___ SUPPLIED DATA ___

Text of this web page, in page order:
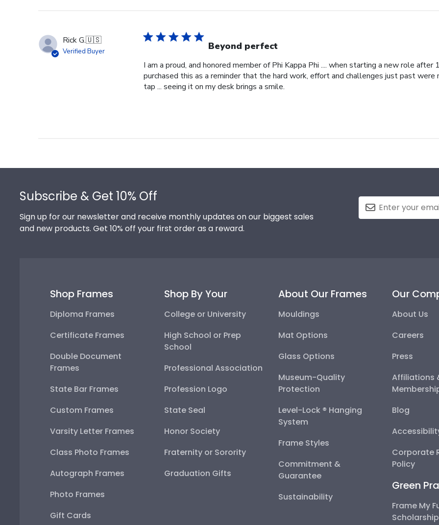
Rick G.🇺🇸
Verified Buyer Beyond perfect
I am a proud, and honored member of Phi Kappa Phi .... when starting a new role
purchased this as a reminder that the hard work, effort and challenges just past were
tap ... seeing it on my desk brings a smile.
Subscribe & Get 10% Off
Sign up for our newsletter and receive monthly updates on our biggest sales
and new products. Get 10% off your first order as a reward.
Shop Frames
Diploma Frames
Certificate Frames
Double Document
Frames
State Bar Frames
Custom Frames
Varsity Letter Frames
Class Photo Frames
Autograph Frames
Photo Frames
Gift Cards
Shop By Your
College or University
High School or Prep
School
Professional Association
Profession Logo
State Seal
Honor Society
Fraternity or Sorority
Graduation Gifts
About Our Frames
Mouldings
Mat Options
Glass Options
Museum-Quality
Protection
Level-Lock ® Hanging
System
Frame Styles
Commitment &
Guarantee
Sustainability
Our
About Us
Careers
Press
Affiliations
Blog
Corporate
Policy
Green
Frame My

___

**WHAT YOU NEED TO DO:** In the records above, locate the line that contains "Glass Options". Repeat it and every line after it, exactly, and nothing else.

**EXPECTED ANSWER:**
Glass Options
Museum-Quality
Protection
Level-Lock ® Hanging
System
Frame Styles
Commitment &
Guarantee
Sustainability
Our
About Us
Careers
Press
Affiliations
Blog
Corporate
Policy
Green
Frame My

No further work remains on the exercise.